## TASK REQUIREMENTS
Leaving out all images, write out the records that follow exactly.

***** PROVIDED INFORMATION

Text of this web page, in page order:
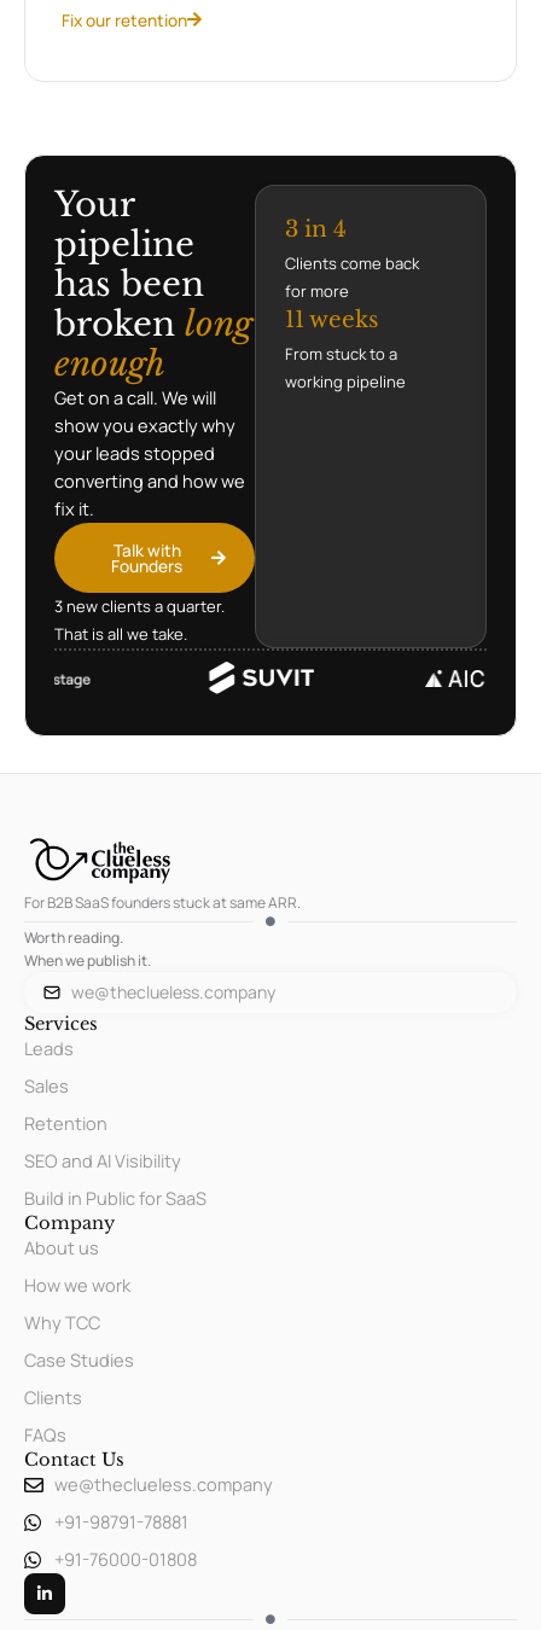
Fix our retention
Your
pipeline
has been
broken long
enough
Get on a call. We will
show you exactly why
your leads stopped
converting and how we
fix it.
Talk with
Founders
3 new clients a quarter.
That is all we take.
3 in 4
Clients come back
for more
11 weeks
From stuck to a
working pipeline
For B2B SaaS founders stuck at same ARR.
Worth reading.
When we publish it.
we@theclueless.company
Services
Leads
Sales
Retention
SEO and AI Visibility
Build in Public for SaaS
Company
About us
How we work
Why TCC
Case Studies
Clients
FAQs
Contact Us
we@theclueless.company
+91-98791-78881
+91-76000-01808
L
i
n
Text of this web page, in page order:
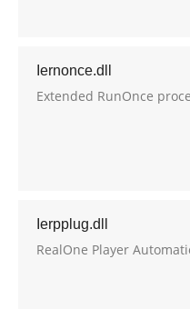
Iernonce.dll
Extended RunOnce
Ierpplug.dll
RealOne Player
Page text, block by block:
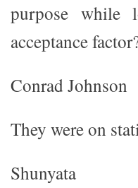
purpose while
acceptance
Conrad Johnson
They were on
Shunyata
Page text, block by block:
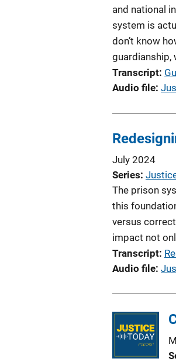
and national
system is
don’t know
guardianship,
Transcript
Audio file
July 2024
Series
The prison
this
versus
impact not
Transcript
Audio file
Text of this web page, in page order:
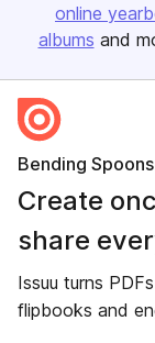
online
albums and
Bending Spoons
Create
share
Issuu turns
flipbooks and
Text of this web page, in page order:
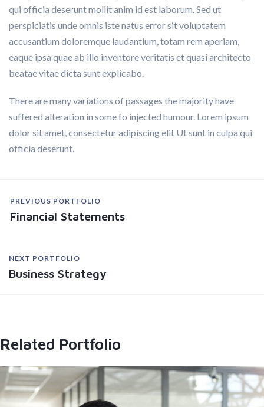
qui officia deserunt mollit anim id est laborum. Sed ut
perspiciatis unde omnis iste natus error sit voluptatem
accusantium doloremque laudantium, totam rem aperiam,
eaque ipsa quae ab illo inventore veritatis et quasi architecto
beatae vitae dicta sunt explicabo.
There are many variations of passages the majority have
suffered alteration in some fo injected humour. Lorem ipsum
dolor sit amet, consectetur adipiscing elit Ut sunt in culpa qui
officia deserunt.
PREVIOUS PORTFOLIO
Financial Statements
NEXT PORTFOLIO
Business Strategy
Related Portfolio
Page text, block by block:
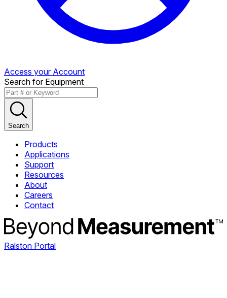
Access your Account
Search for Equipment
Search
Products
Applications
Support
Resources
About
Careers
Contact
Ralston Portal
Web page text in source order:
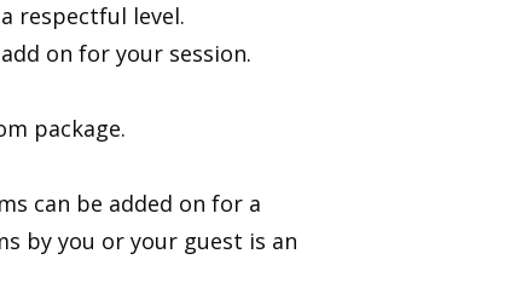
respectful level.
on for your session.
package.
can be added on for a
by you or your guest is an
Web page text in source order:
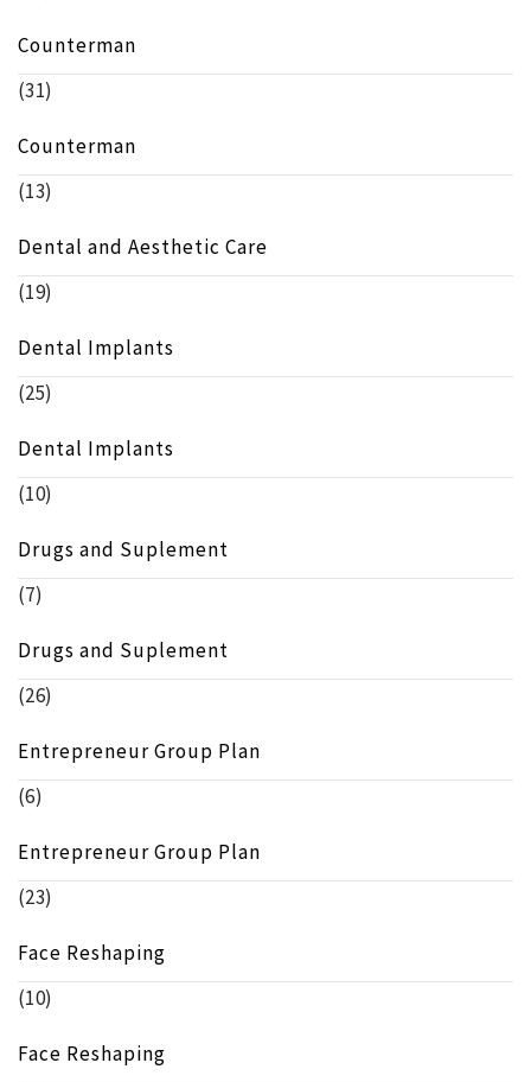
Counterman
(31)
Counterman
(13)
Dental and Aesthetic Care
(19)
Dental Implants
(25)
Dental Implants
(10)
Drugs and Suplement
(7)
Drugs and Suplement
(26)
Entrepreneur Group Plan
(6)
Entrepreneur Group Plan
(23)
Face Reshaping
(10)
Face Reshaping
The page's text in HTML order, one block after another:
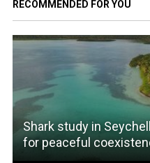
RECOMMENDED FOR YOU
Shark study in
for peaceful
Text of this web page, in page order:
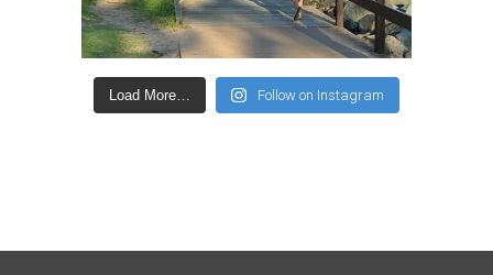
Load More… Follow on Instagram
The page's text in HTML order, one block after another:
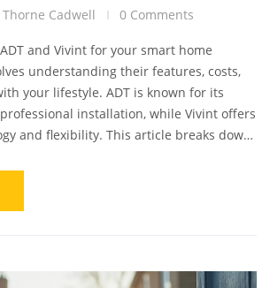
Thorne Cadwell 0 Comments
and Vivint for your smart home
understanding their features, costs,
your lifestyle. ADT is known for its
installation, while Vivint offers
and flexibility. This article breaks down
consider when switching providers.

**********

## RESPONSE TO THE TASK
Text of this web page, in page order:
Fix our retention
Your
pipeline
has been
broken long
enough
Get on a call. We will
show you exactly why
your leads stopped
converting and how we
fix it.
Talk with
Founders
3 new clients a quarter.
That is all we take.
3 in 4
Clients come back
for more
11 weeks
From stuck to a
working pipeline
For B2B SaaS founders stuck at same ARR.
Worth reading.
When we publish it.
we@theclueless.company
Services
Leads
Sales
Retention
SEO and AI Visibility
Build in Public for SaaS
Company
About us
How we work
Why TCC
Case Studies
Clients
FAQs
Contact Us
we@theclueless.company
+91-98791-78881
+91-76000-01808
L
i
n
Text of this web page, in page order:
Iernonce.dll
Extended RunOnce
Ierpplug.dll
RealOne Player
Page text, block by block:
purpose while
acceptance
Conrad Johnson
They were on
Shunyata
Page text, block by block:
and national
system is
don’t know
guardianship,
Transcript
Audio file
July 2024
Series
The prison
this
versus
impact not
Transcript
Audio file
Text of this web page, in page order:
online
albums and
Bending Spoons
Create
share
Issuu turns
flipbooks and
Text of this web page, in page order:
qui officia deserunt mollit anim id est laborum. Sed ut
perspiciatis unde omnis iste natus error sit voluptatem
accusantium doloremque laudantium, totam rem aperiam,
eaque ipsa quae ab illo inventore veritatis et quasi architecto
beatae vitae dicta sunt explicabo.
There are many variations of passages the majority have
suffered alteration in some fo injected humour. Lorem ipsum
dolor sit amet, consectetur adipiscing elit Ut sunt in culpa qui
officia deserunt.
PREVIOUS PORTFOLIO
Financial Statements
NEXT PORTFOLIO
Business Strategy
Related Portfolio
Page text, block by block:
Access your Account
Search for Equipment
Search
Products
Applications
Support
Resources
About
Careers
Contact
Ralston Portal
Web page text in source order:
respectful level.
on for your session.
package.
can be added on for a
by you or your guest is an
Web page text in source order:
Counterman
(31)
Counterman
(13)
Dental and Aesthetic Care
(19)
Dental Implants
(25)
Dental Implants
(10)
Drugs and Suplement
(7)
Drugs and Suplement
(26)
Entrepreneur Group Plan
(6)
Entrepreneur Group Plan
(23)
Face Reshaping
(10)
Face Reshaping
The page's text in HTML order, one block after another:
RECOMMENDED FOR YOU
Shark study in
for peaceful
Text of this web page, in page order:
Load More… Follow on Instagram
The page's text in HTML order, one block after another:
Thorne Cadwell 0 Comments
and Vivint for your smart home
understanding their features, costs,
your lifestyle. ADT is known for its
installation, while Vivint offers
and flexibility. This article breaks down
consider when switching providers.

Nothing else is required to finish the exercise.